20% of the posterior probability lies below which value of p?

      20% 
0.5163163 

20% of the posterior probability lies above which value of p?

      80% 
0.7427427 

Which values of p contain the narrowest interval equal to 66% of the posterior probability?

    |0.66     0.66| 
0.5135135 0.7697698 

Which values of p containt 66% of the posterior probability, assuming equal posterior probability both below and above the interval?

      17%       83% 
0.4961562 0.7569269 

Medium

HPDI 90% for p

     |0.9      0.9| 
0.3343343 0.7217217 

Posterior predictive check. 8 tosses in 15, prediction averaged over our posterior distribution.

[1] 0.1499

Using the posterior distribution contracted from the 8/15 data, now calculate the probability of observing 6 water in 9 tosses.

[1] 0.1842

Different prior

HPDI 90% for p

     |0.9      0.9| 
0.5005005 0.7097097 

Posterior predictive check. 8 tosses in 15, prediction averaged over our posterior distribution.

[1] 0.163

Using the posterior distribution contracted from the 8/15 data, now calculate the probability of observing 6 water in 9 tosses.

[1] 0.2353

Number of tosses have a 99% percentile interval to be only 0.05 wide.

We know the true value of our problem: \(p = 0.7\). We will simulate data for many Ns and find out how precisely we can estimate the interval for each of these values. We will repeat these simulations for each value of N 100 times. Then, we plot the different bounds that we get.

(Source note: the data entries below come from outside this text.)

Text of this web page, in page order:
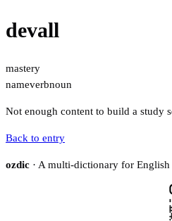
devall
mastery
nameverbnoun
Not enough content to build a study
Back to entry
ozdic · A multi-dictionary for English
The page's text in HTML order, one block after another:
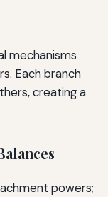
mechanisms
Each branch
creating a
powers;
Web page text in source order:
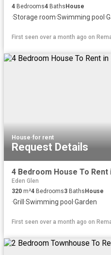
4 Bedrooms4 BathsHouse
·Storage room·Swimming pool ·
First seen over a month ago on
House·for rent
Request Details
4 Bedroom House To Rent
Eden Glen
320 m²4 Bedrooms3 Baths House
·Grill ·Swimming pool ·Garden
First seen over a month ago on
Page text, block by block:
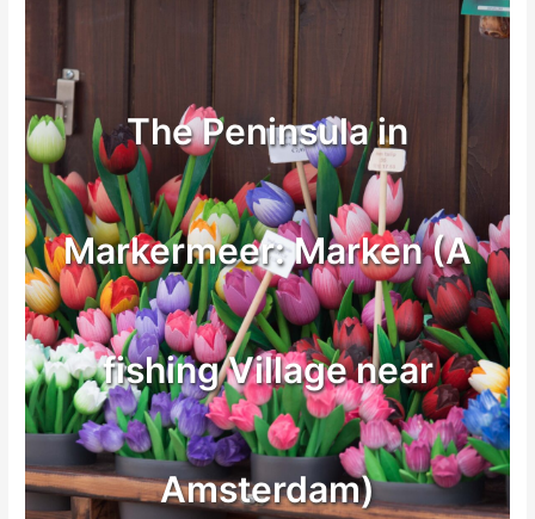
The Peninsula in
Markermeer: Marken (A
fishing Village near
Amsterdam)
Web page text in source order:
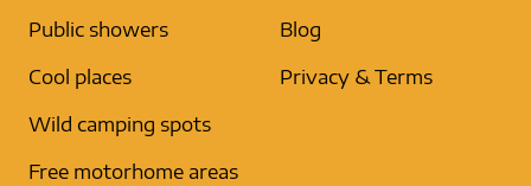
Public showers
Cool places
Wild camping spots
Free motorhome areas
Blog
Privacy & Terms

It seems we would have to toss the worldarround 2000 times to get a bound close to 0.05. The marginal benefit that we get, in terms of tighting our estimated bound, decreases as we toss more and more. The greates benefits of increasing the data seem to be at the beginning.

Hard

  [1] 1 0 0 0 1 1 0 1 0 1 0 0 1 1 0 1 1 0 0 0 1 0 0 0 1 0 0 0 0 1 1 1 0 1 0 1 1
 [38] 1 0 1 0 1 1 0 1 0 0 1 1 0 1 0 0 0 0 0 0 0 1 1 0 1 0 0 1 0 0 0 1 0 0 1 1 1
 [75] 1 0 1 0 1 1 1 1 1 0 0 1 0 1 1 0 1 0 1 1 1 0 1 1 1 1
  [1] 0 1 0 1 0 1 1 1 0 0 1 1 1 1 1 0 0 1 1 1 0 0 1 1 1 0 1 1 1 0 1 1 1 0 1 0 0
 [38] 1 1 1 1 0 0 1 0 1 1 1 1 1 1 1 1 1 1 1 1 1 1 1 1 0 1 1 0 1 1 0 1 1 1 0 0 0
 [75] 0 0 0 1 0 0 0 1 1 0 0 1 0 0 1 1 0 0 0 1 1 1 0 0 0 0

Using grid approximation, compute the posterior distribution for the probability of a birth being a boy. Assume a uniform probability…

So, set up a binomial likelihood with \(n, k\):

[1] 200 111
Maximum posterior probability is obtained at 0.56

A logical answer, considering the slight majority of boys at the sample.

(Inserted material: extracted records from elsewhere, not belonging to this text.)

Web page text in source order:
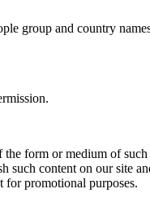
group and country
form or medium of
such content on our
for promotional purposes.
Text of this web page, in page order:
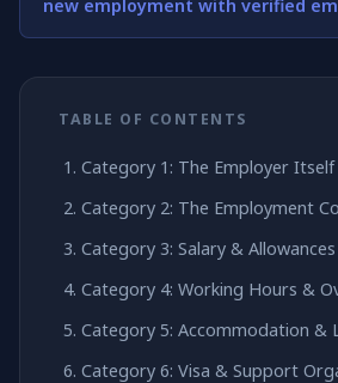
new employment with verified
TABLE OF CONTENTS
Category 1: The Employer Itself
Category 2: The Employment
Category 3: Salary & Allowances
Category 4: Working Hours &
Category 5: Accommodation &
Category 6: Visa & Support
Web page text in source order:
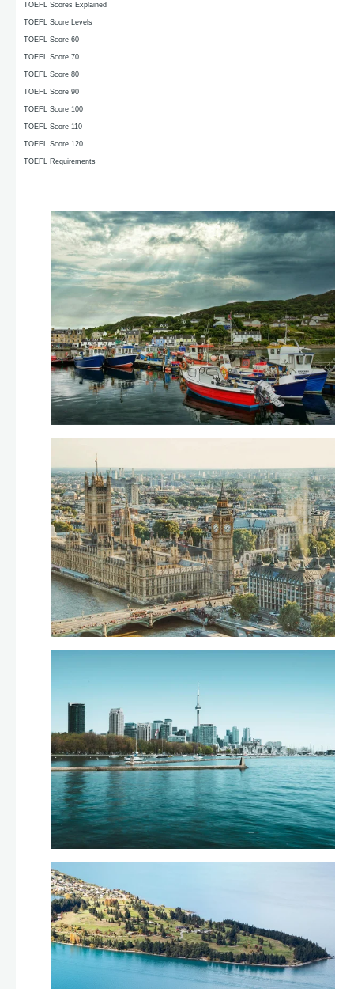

Draw 10000 random samples from the posterior distribution… HPDI for 50%, 89%, and 97%

    |0.97     |0.89      |0.5      0.5|     0.89|     0.97| 
0.4848485 0.5050505 0.5454545 0.5858586 0.6060606 0.6262626 

Check that the model’s implied predictions fit the actual count

Now compare 10,000 counts of boys from 100 simulated first borns only to the number of boys in the first births. How does the model look in this light

Now the model seems to be underperforming. It’s implied prediction for 100 boys is way larger thatn the actual observed value.

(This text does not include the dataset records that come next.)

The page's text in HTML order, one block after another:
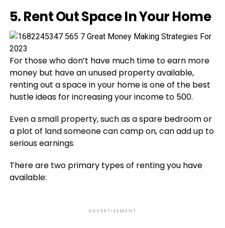
5. Rent Out Space In Your Home
For those who don’t have much time to earn more
money but have an unused property available,
renting out a space in your home is one of the best
hustle ideas for increasing your income to 500.
Even a small property, such as a spare bedroom or
a plot of land someone can camp on, can add up to
serious earnings.
There are two primary types of renting you have
available:
ADVERTISEMENT

The model assumes that sex of first and second births are independent. Validate this assumption.

If the sex of first and second births are independent, after condintioning on the first being a girl, the probability of being a boy should be the same as in the whole sample. Let’s predict with our model conditioning on the boy having an older sister.

Our model only assumes a 0.06% to the observed value

The model under predicts the number of boys that have older sisters. It seems that, in our sample, the sex of the first and second births are not independent. It may be that our sample is biased. Or maybe people keep having babies until they have a boy. Who knows, right?